Could you return the lines below exactly, from the first line up to and including the line that holds "10,000 businesses, 178"?
[Opening INPUT DATA section]
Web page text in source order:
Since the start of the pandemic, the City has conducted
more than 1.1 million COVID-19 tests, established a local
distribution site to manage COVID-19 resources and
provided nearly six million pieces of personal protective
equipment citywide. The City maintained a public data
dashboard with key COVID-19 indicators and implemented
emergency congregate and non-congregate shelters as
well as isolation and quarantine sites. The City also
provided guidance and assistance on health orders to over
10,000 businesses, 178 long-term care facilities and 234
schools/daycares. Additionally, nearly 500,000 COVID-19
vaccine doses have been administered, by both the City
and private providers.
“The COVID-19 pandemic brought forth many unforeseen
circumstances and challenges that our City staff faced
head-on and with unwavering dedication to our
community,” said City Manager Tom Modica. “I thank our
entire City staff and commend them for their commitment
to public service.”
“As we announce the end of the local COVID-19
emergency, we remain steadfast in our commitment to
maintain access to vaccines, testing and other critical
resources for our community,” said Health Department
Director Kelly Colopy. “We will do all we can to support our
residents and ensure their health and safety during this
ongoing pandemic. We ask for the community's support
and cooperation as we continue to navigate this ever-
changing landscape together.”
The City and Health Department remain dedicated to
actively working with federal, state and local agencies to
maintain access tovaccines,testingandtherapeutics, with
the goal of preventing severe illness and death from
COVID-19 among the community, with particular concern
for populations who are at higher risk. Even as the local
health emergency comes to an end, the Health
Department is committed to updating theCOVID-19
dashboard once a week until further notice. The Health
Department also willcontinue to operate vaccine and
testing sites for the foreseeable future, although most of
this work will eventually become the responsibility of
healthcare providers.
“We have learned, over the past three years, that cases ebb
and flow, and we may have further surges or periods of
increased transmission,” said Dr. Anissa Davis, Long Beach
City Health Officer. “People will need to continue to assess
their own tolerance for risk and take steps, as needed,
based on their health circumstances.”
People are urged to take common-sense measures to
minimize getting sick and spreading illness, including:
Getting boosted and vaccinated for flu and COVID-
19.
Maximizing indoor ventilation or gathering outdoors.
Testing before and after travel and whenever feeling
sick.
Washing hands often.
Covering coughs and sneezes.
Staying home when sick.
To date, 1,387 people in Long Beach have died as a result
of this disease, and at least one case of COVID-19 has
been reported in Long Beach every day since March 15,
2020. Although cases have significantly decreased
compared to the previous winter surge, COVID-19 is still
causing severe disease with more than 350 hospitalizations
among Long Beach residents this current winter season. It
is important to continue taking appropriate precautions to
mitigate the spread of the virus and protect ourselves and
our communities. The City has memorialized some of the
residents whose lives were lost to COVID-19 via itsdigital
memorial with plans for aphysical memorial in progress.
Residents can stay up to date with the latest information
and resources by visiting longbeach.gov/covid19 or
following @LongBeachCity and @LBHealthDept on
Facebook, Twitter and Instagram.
[Closing INPUT DATA section]
• [SOLUTION FOR THIS TASK]
Web page text in source order:
Since the start of the pandemic, the City has conducted
more than 1.1 million COVID-19 tests, established a local
distribution site to manage COVID-19 resources and
provided nearly six million pieces of personal protective
equipment citywide. The City maintained a public data
dashboard with key COVID-19 indicators and implemented
emergency congregate and non-congregate shelters as
well as isolation and quarantine sites. The City also
provided guidance and assistance on health orders to over
10,000 businesses, 178 long-term care facilities and 234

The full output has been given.